What you return should be the lines of the data containing "being", each in full.
---------- GIVEN DATA
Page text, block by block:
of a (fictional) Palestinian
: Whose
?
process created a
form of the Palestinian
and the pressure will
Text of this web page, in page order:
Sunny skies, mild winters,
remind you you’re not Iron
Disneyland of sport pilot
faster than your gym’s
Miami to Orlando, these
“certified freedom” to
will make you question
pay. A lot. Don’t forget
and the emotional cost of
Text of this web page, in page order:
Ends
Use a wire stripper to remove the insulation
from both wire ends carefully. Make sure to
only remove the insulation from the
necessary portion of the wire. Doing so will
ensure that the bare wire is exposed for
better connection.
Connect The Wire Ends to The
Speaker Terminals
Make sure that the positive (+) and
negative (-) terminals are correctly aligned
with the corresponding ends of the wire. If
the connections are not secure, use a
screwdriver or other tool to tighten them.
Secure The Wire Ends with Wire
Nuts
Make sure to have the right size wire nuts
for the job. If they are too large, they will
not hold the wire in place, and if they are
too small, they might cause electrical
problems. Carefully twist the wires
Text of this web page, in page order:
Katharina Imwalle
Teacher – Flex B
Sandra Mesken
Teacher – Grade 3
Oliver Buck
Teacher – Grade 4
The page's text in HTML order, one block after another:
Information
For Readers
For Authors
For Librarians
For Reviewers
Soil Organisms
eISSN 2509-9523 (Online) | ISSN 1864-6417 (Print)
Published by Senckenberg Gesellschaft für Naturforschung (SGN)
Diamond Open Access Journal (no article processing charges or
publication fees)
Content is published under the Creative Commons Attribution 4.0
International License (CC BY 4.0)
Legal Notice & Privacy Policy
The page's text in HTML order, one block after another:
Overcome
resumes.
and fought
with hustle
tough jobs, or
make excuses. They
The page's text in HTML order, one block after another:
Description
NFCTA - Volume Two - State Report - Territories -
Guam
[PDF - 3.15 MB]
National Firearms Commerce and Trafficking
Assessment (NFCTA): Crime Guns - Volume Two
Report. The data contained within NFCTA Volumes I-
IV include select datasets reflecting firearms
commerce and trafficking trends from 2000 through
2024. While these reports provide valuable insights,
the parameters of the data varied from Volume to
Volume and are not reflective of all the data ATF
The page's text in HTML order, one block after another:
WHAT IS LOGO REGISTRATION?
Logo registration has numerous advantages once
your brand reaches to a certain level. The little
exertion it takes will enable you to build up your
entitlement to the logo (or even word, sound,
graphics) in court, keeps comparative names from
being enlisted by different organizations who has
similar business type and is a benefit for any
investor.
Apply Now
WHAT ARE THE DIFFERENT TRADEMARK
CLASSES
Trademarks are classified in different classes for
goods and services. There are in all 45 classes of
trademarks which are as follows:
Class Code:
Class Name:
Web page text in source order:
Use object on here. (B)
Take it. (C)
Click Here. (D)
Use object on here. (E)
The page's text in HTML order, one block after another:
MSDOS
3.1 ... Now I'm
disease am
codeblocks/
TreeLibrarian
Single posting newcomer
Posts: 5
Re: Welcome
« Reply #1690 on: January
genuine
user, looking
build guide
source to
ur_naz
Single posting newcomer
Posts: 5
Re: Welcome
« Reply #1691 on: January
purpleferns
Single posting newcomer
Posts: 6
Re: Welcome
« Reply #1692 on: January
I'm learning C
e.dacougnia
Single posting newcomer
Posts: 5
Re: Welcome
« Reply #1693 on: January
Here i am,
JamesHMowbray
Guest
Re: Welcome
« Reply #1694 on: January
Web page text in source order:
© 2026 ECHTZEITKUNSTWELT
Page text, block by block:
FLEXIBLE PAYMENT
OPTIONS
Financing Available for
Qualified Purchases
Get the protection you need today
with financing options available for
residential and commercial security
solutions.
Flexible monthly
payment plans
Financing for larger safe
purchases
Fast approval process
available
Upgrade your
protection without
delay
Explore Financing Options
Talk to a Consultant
--------------------
---------- GIVEN DATA
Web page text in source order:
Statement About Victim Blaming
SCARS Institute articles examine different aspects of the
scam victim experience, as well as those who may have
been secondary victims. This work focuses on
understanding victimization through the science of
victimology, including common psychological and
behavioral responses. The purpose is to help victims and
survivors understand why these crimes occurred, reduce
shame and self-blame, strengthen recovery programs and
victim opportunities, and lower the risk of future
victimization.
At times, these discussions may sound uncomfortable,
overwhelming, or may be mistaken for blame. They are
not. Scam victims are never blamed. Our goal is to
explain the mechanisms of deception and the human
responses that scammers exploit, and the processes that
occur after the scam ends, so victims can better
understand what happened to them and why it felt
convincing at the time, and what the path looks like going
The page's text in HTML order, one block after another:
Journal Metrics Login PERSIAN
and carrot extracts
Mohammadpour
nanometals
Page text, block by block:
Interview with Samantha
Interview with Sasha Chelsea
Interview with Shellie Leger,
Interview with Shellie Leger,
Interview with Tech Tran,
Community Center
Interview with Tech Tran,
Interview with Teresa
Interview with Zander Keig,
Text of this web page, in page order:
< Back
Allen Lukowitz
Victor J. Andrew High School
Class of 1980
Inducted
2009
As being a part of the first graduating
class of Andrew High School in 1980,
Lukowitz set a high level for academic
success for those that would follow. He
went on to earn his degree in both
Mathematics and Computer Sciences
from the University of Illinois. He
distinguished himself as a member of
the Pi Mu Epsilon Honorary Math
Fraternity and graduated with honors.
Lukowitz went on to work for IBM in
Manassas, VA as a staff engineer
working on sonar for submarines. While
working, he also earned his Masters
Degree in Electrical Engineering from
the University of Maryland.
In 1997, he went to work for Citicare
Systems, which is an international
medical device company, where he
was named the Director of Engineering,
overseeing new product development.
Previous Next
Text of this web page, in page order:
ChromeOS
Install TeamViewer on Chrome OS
--------------------
EXERCISE SOLUTION —
being enlisted by different organizations who has
As being a part of the first graduating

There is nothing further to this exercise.